И вот они пришли меня защищать. От кого? И как они вычислили — где я?
— Что, сетки будем кидать? — оглушительно резанул воздух Шурик.
— Нет, я на зимнюю хочу попробовать.
— На зимнюю? А мы думали — сетки, или к зиме забить загородки для морд…
Шурик переглянулся с Лехой, и тот по-косому ему ухмыльнулся и кивнул, чуть не подмигивая.
— Ну что, мужики, давайте тогда второй плот сделаем, а снасточки у меня есть еще, папкины и Игорехины, как раз… — сказал я, стараясь быть беззаботным.

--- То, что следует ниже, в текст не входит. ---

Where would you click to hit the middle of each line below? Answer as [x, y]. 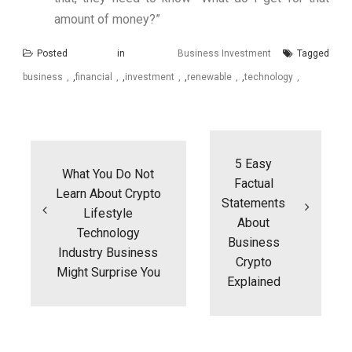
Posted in [105, 54]
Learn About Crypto [108, 193]
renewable [209, 77]
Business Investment [224, 54]
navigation [62, 143]
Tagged [313, 54]
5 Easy [254, 164]
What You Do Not [108, 174]
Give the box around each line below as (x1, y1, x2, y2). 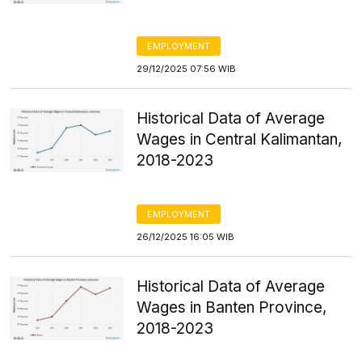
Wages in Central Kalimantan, (137, 130, 343, 149)
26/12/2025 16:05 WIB (137, 231, 235, 242)
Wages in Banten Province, (137, 298, 327, 317)
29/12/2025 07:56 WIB (137, 63, 237, 74)
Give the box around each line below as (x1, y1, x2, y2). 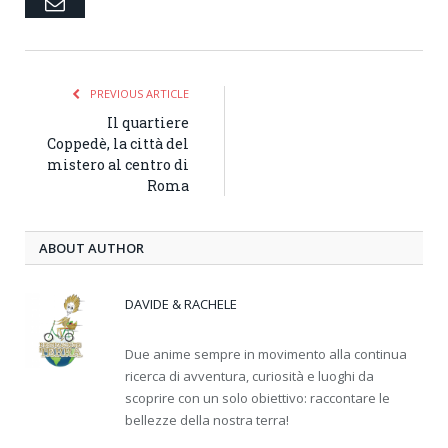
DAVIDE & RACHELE (125, 294, 237, 313)
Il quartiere (107, 112, 189, 132)
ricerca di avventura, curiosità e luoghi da (125, 366, 374, 385)
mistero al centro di (47, 154, 189, 174)
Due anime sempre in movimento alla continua (125, 344, 407, 363)
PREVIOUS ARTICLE (87, 85, 189, 101)
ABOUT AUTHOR (39, 238, 144, 257)
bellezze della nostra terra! (125, 410, 289, 429)
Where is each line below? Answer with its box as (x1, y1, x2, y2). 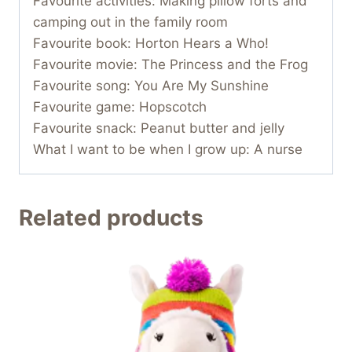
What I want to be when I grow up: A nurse (33, 141, 302, 157)
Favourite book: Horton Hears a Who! (33, 35, 269, 51)
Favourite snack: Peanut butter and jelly (33, 119, 284, 136)
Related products (19, 203, 203, 231)
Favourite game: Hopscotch (33, 98, 207, 115)
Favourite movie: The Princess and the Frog (33, 56, 308, 72)
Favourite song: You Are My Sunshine (33, 77, 269, 93)
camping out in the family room (33, 13, 228, 30)
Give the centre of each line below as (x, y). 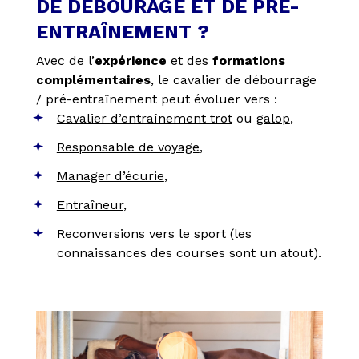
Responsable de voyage (128, 147)
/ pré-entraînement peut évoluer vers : (156, 99)
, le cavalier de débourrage (233, 80)
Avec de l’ (65, 61)
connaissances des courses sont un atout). (189, 253)
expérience (130, 61)
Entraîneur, (91, 205)
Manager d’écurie (110, 176)
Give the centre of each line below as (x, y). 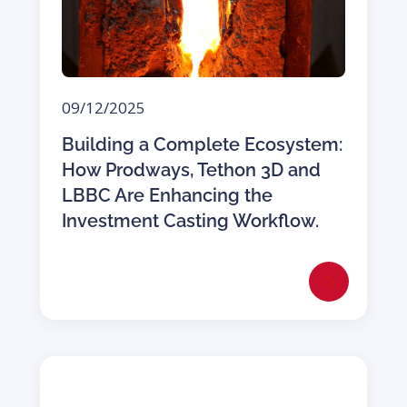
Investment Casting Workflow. (190, 221)
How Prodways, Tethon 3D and (191, 170)
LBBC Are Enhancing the (167, 196)
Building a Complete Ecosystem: (202, 145)
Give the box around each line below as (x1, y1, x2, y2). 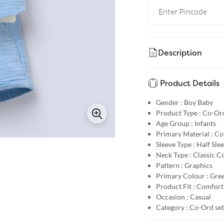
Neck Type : (155, 150, 191, 159)
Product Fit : (155, 182, 195, 190)
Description (157, 47, 202, 57)
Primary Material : (155, 129, 213, 138)
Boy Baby (183, 98, 213, 106)
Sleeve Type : (155, 140, 195, 148)
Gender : (155, 98, 182, 106)
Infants (194, 119, 216, 127)
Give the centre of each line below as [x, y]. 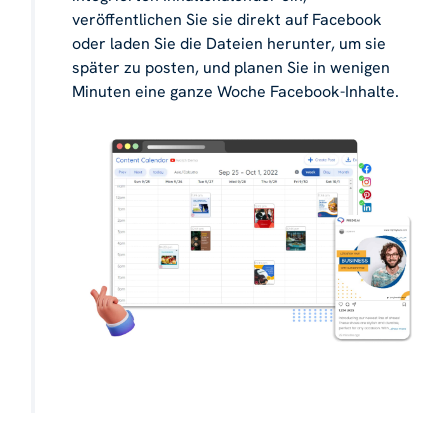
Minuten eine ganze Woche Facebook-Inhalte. [235, 91]
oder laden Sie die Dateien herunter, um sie [229, 43]
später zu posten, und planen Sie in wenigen [231, 67]
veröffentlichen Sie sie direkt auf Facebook [227, 19]
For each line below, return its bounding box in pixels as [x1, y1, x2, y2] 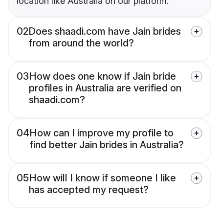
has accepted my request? [29, 184, 149, 196]
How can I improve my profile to [29, 127, 174, 139]
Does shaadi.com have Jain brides [28, 25, 181, 38]
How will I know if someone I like [29, 172, 176, 184]
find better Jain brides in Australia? [29, 139, 184, 151]
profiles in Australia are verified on [29, 82, 181, 94]
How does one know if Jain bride [29, 70, 176, 83]
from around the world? [28, 37, 134, 49]
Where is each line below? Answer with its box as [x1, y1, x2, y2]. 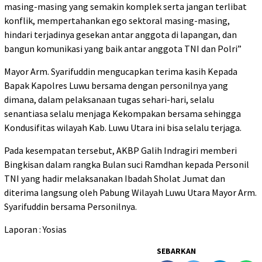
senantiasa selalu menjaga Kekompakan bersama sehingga [4, 108, 241, 120]
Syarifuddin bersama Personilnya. [4, 201, 137, 213]
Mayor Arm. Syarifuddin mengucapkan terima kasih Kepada [4, 65, 237, 78]
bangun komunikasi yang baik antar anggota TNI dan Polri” [4, 43, 242, 55]
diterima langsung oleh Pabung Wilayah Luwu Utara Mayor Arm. [4, 187, 257, 199]
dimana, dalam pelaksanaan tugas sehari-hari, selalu [4, 94, 214, 106]
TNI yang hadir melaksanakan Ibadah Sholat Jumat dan [4, 173, 225, 185]
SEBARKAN [157, 246, 196, 257]
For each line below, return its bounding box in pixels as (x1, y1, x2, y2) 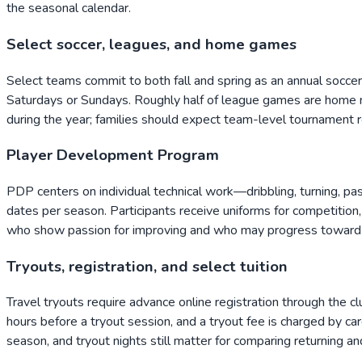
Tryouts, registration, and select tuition (6, 255, 288, 277)
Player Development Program (6, 145, 219, 166)
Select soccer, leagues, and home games (6, 33, 297, 55)
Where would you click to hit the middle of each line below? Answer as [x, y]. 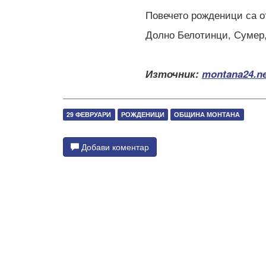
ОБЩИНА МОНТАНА [207, 114]
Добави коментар [114, 146]
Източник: [173, 73]
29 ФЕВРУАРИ [89, 114]
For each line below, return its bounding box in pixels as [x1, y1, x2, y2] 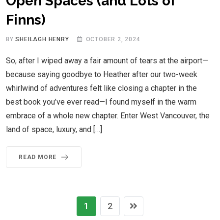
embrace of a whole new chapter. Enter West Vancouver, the [6, 110, 210, 120]
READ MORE [19, 153, 57, 161]
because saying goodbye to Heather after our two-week [6, 69, 197, 79]
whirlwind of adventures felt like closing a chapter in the [6, 83, 197, 93]
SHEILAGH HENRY [15, 35, 69, 43]
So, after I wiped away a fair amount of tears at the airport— [6, 55, 208, 65]
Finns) [6, 11, 46, 28]
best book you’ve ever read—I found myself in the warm [6, 97, 196, 107]
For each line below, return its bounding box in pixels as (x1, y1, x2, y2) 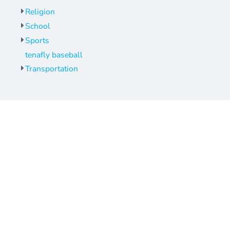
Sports (25, 35, 49, 47)
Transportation (25, 63, 78, 75)
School (25, 21, 50, 32)
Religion (25, 6, 55, 18)
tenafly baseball (25, 49, 83, 61)
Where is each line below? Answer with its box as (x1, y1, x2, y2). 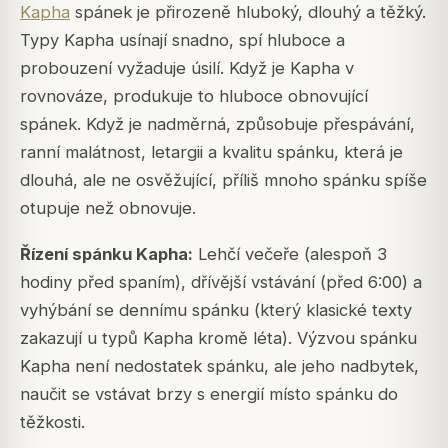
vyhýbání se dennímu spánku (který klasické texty (20, 299, 412, 320)
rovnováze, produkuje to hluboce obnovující (20, 85, 368, 106)
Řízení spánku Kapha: (20, 243, 193, 264)
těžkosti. (20, 411, 85, 432)
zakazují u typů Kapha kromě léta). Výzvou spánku (20, 327, 417, 348)
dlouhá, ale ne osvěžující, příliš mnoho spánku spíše (20, 169, 427, 190)
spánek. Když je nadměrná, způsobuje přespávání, (20, 113, 415, 134)
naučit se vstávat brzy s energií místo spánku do (20, 383, 398, 404)
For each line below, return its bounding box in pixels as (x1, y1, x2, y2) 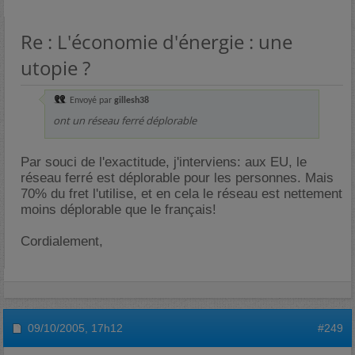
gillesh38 (114, 96, 149, 105)
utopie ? (21, 55, 90, 81)
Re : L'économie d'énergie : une (21, 29, 292, 55)
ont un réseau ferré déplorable (53, 113, 197, 128)
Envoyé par (67, 96, 114, 105)
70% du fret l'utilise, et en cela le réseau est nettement (21, 186, 342, 201)
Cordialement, (21, 234, 103, 249)
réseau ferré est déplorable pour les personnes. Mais (21, 170, 334, 185)
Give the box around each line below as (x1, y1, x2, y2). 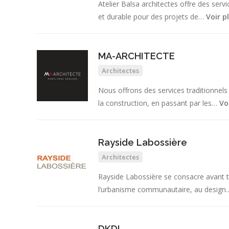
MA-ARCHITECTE (98, 51, 175, 62)
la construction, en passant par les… (98, 98, 219, 108)
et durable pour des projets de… (98, 12, 206, 22)
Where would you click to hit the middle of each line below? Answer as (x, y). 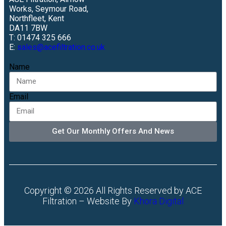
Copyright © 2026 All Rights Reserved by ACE (113, 190)
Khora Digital (159, 201)
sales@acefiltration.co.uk (61, 47)
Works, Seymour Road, (49, 9)
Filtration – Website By (88, 201)
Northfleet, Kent (37, 18)
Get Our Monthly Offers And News (113, 131)
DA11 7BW (28, 28)
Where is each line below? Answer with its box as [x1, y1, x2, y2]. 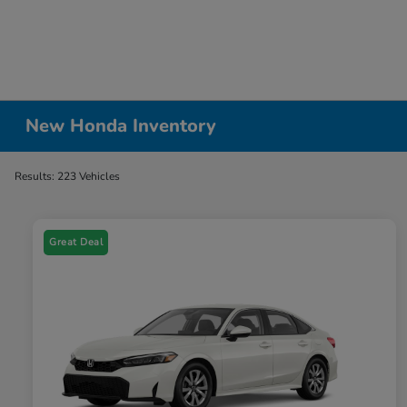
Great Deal [49, 235, 103, 250]
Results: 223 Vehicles [15, 169, 120, 184]
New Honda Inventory [25, 114, 217, 138]
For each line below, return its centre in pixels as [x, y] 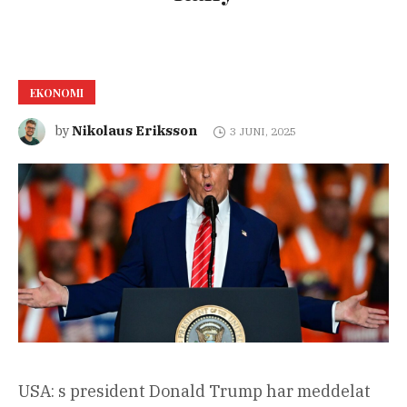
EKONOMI [57, 93]
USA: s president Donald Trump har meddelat [194, 392]
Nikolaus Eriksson [134, 130]
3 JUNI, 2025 [263, 132]
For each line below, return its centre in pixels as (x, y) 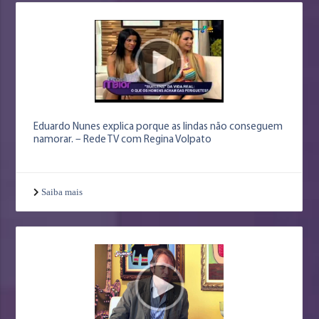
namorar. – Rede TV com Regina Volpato (123, 140)
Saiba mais (62, 192)
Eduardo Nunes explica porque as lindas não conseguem (158, 127)
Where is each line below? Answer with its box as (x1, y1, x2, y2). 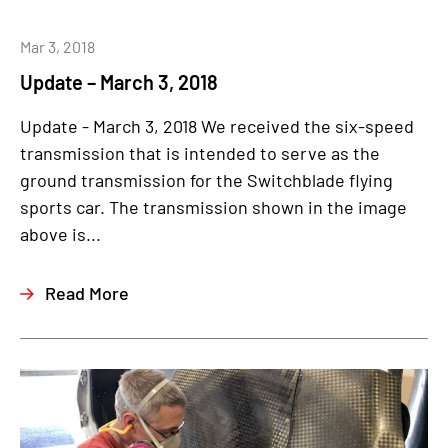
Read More (45, 282, 129, 305)
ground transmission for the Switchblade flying (20, 169, 393, 192)
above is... (20, 223, 101, 246)
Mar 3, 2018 (20, 37, 95, 57)
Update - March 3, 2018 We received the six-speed (20, 115, 414, 138)
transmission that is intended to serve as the (20, 142, 380, 165)
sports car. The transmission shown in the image (20, 196, 407, 219)
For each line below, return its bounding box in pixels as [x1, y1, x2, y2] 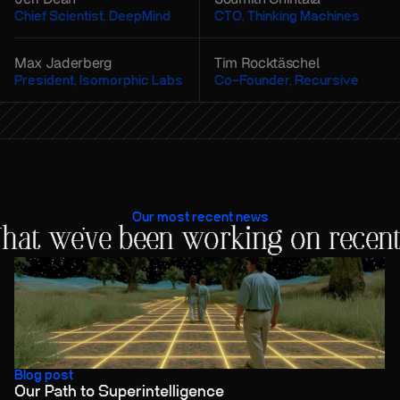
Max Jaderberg [14, 53, 112, 72]
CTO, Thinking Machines [214, 9, 360, 23]
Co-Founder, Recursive [214, 73, 359, 87]
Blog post [14, 369, 73, 382]
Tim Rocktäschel [214, 53, 320, 72]
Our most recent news [131, 211, 269, 224]
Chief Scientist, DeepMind [14, 9, 171, 23]
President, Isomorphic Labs [14, 73, 183, 87]
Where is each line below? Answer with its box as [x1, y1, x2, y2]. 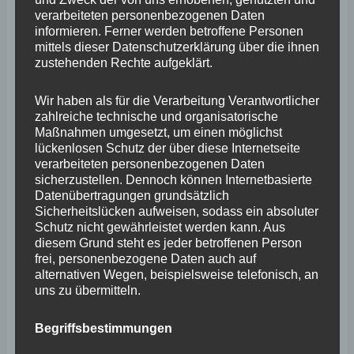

— Да не надо! Мы вдвоем с тобой ведь поместимся, а Леха пока в избушке расположится, печку растопит, а то скоро вечер, так, Леон? — Шурик шумел надо мной, как вот-вот готовая повалиться сосна с трещиной, которую терзал напором стылый ледяной ветер, так что я уже и вправду забоялся, что беспокойство охватит весь омут, и воду, и течение, и — прощай, покой и рыбалка! Шурик шагнул вниз и почти что сполз ко мне по крутому склону. Плот сильно хлюпнул, когда он шагнул на край и оттолкнулся от берега: — Опа!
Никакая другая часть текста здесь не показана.